Even as upsetting as being woken up abruptly in the middle of presumed danger can be, there is a funny side as well. There is comedy to imagining the large man leaping up, boxers askew, and falling from the bed. There is something very Dick Van Dyke about the idea of a possible night time pratfall.

Since the “HELLO?” incident, there have been a number of other events. And here, for your edification and amusement are just a few of the recent highlights:

One night I found her putting on her shorts. When I asked her where she was going, she said that Nana was coming for the babies. I told her it was midnight and she shrugged and came back to bed. I never found out why her mother was coming to take the babies away.


One night, I rolled over to get out of bed and visit the facilities when her arm shot out of the darkness and grabbed my wrist. “Shhhhhhh” she whispered, “can’t you see the spaceship?”

“No,” I whispered. Sometimes I find it fun to play along and see where it goes.

She raised her hand and pointed into the air, roughly in the direction of our ceiling fan. “It’s the red one,” she whispered ominously, “shoot it!” and then she promptly fell back to sleep.

One morning, my alarm went off at 3:30. I had to get a flight to Houston so I had to make sure I was awake on time. Before I could get up to turn off the alarm – really before the thing had had a chance to beep more than once or twice – she rolled over violently and slapped me right in the middle of the chest and said in a glorious deadpan: “Alarm!” As near as I can tell, my sternum must have been the snooze button.

Late one night, I hear an awful ruckus on Marcy’s side of the bed. We have two tall windows on either side of the bed. They are covered with standard, rental house vertical blinds. The cat likes to sit in the windows and peer through them at night. Sometime, if she sees a bug and attempts to skit it, this can cause the blinds to jostle and rattle. On this night, I hear the blinds rattling and I sit up, preparing to yell at the cat (a futile gesture if ever there was one) but it is not the cat, it’s Marcy.

She is bent over almost in half. Her hand is stuck in the blinds and is holding open a large hole to look through. Marcy’s face is hovering over the hole as she scans the neighbor’s house suspiciously. The blinds are a mess. It looks like she may have done this several times already.

“Sweetie,” I say carefully, “what’s going on?”

She steps back from the window and glares down at me. She looks to be near tears. “There are noises everywhere,” she said.

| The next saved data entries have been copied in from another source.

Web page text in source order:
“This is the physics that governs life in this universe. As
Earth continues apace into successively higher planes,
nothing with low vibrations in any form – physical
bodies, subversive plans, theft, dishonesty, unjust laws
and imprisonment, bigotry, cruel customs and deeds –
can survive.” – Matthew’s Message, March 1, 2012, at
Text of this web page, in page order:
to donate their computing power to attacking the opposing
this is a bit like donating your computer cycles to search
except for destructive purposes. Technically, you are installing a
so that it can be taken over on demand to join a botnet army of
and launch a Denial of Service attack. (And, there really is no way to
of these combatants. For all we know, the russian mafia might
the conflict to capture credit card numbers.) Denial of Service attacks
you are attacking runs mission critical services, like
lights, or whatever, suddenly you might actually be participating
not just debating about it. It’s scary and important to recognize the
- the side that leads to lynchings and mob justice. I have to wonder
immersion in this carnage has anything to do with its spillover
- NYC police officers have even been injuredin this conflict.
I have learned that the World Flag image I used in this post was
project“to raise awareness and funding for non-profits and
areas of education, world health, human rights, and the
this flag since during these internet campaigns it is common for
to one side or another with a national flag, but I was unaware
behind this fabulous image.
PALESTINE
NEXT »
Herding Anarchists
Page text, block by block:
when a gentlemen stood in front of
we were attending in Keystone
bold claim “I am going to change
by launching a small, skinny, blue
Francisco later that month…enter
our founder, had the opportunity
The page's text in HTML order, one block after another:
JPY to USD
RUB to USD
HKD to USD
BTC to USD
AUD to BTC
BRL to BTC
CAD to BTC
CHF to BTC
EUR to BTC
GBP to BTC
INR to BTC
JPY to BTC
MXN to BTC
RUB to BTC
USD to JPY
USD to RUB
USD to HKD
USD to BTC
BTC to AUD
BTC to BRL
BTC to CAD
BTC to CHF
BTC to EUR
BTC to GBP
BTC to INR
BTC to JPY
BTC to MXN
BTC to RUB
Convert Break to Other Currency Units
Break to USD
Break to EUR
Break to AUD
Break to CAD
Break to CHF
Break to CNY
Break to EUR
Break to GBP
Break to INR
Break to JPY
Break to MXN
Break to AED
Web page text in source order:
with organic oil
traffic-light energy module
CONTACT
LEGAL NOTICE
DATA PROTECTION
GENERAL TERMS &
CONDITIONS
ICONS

I laid there, my sleep-drunk mind wrestling briefly with the simple philosophical truth in the statement. “I think you are dreaming again,” I said.

“I swear I heard noises everywhere,” she said and she suddenly pulled open the blinds again and glared outside, daring the unseen but noisy ninja to present himself.

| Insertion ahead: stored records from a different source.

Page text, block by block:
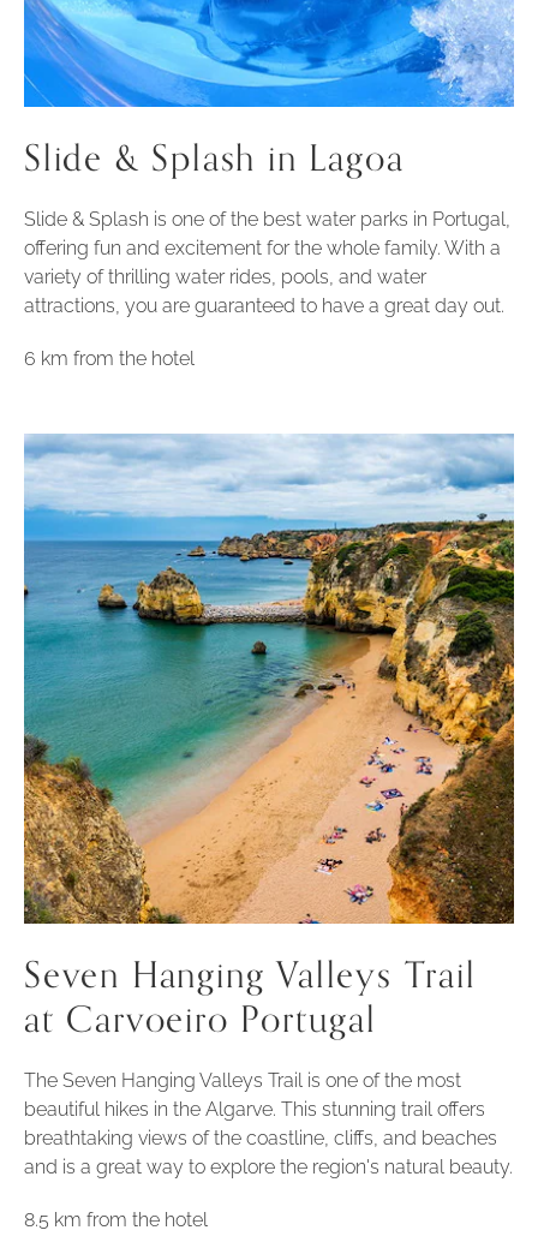
Slide & Splash in Lagoa
Slide & Splash is one of the best water parks in Portugal,
offering fun and excitement for the whole family. With a
variety of thrilling water rides, pools, and water
attractions, you are guaranteed to have a great day out.
6 km from the hotel
Seven Hanging Valleys Trail
at Carvoeiro Portugal
The Seven Hanging Valleys Trail is one of the most
beautiful hikes in the Algarve. This stunning trail offers
breathtaking views of the coastline, cliffs, and beaches
and is a great way to explore the region's natural beauty.
8.5 km from the hotel
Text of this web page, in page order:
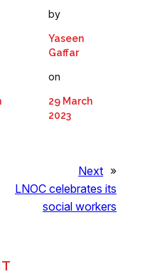
by
Yaseen
Gaffar
on
29 March
2023
Next »
LNOC celebrates its
social workers
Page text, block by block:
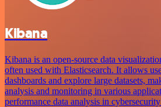
Kibana
Kibana is an open-source data
often used with Elasticsearch. It allows
dashboards and explore large datasets,
analysis and monitoring in various
performance data analysis in
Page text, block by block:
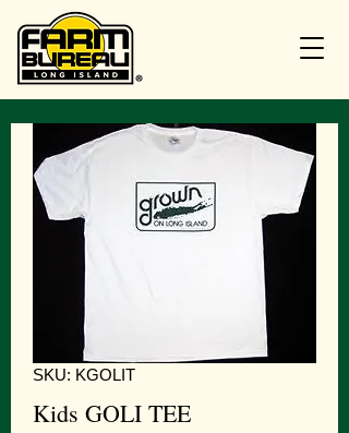
SKU: KGOLIT
Kids GOLI TEE
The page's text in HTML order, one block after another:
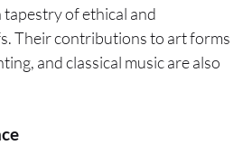
tapestry of ethical and
Their contributions to art forms
and classical music are also
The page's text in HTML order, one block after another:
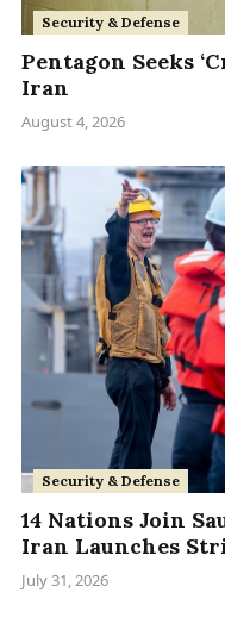
Security & Defense
Pentagon Seeks
Iran
August 4, 2026
Security & Defense
14 Nations Join
Iran Launches
July 31, 2026
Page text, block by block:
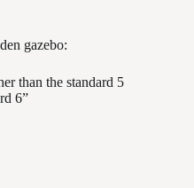
gazebo:
than the standard 5
6”
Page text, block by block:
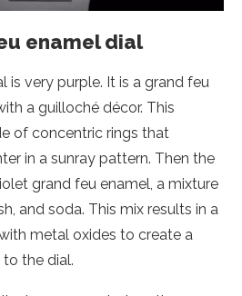
enamel dial
is very purple. It is a grand feu
a guilloché décor. This
of concentric rings that
in a sunray pattern. Then the
grand feu enamel, a mixture
and soda. This mix results in a
metal oxides to create a
the dial.
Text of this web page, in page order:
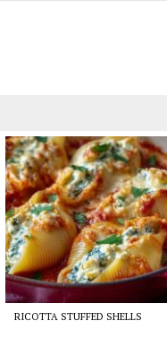
Latest
stories
RICOTTA STUFFED SHELLS

“Do you want me to go check it out,” I said.

“No,” she said, shoulders slumped as she got back in bed. I could tell by her tone of voice that she was fully awake again and a little embarrassed and frustrated. “I already looked out of every window and checked all of the doors…and the back yard…and the garage.”

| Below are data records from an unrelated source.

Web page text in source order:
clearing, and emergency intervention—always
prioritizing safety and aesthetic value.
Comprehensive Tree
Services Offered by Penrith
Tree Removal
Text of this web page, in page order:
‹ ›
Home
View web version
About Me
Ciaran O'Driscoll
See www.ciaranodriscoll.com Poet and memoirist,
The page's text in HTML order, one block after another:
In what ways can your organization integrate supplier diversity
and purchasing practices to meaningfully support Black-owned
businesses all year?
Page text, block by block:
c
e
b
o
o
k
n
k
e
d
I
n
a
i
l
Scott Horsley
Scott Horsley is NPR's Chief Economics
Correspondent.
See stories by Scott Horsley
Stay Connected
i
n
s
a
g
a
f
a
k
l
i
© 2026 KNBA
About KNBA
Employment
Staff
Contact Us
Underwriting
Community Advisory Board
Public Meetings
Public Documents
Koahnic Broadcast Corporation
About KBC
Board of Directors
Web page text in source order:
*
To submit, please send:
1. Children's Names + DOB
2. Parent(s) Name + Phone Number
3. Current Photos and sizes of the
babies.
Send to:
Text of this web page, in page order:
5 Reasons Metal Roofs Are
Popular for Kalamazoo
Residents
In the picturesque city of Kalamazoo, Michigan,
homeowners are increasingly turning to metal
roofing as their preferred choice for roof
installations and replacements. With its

In this one, I did not wake up because I was exhausted from not sleeping through the other nights, but according to Marcy, she had a nightmare one night that she had had a baby and brought it home and that it was sleeping in the bed with us.

She woke up in a panic because she suddenly could not find the baby. She was stripping the bedding off of her bed when she woke up and sheepishly covered me back up and went back to sleep.

Early yesterday, I woke up and was slipping out of bed, when Marcy rolled over and patted me gently on the back.

“Watch out for the animals out there,” she said happily, “there on a mission to exterminate everything.”

Like the other side effects that we have encountered, I hope that this one will fade away soon enough. I think that the both of us will need a few nights with full rest if we are to have the energy to run after our little dream babies.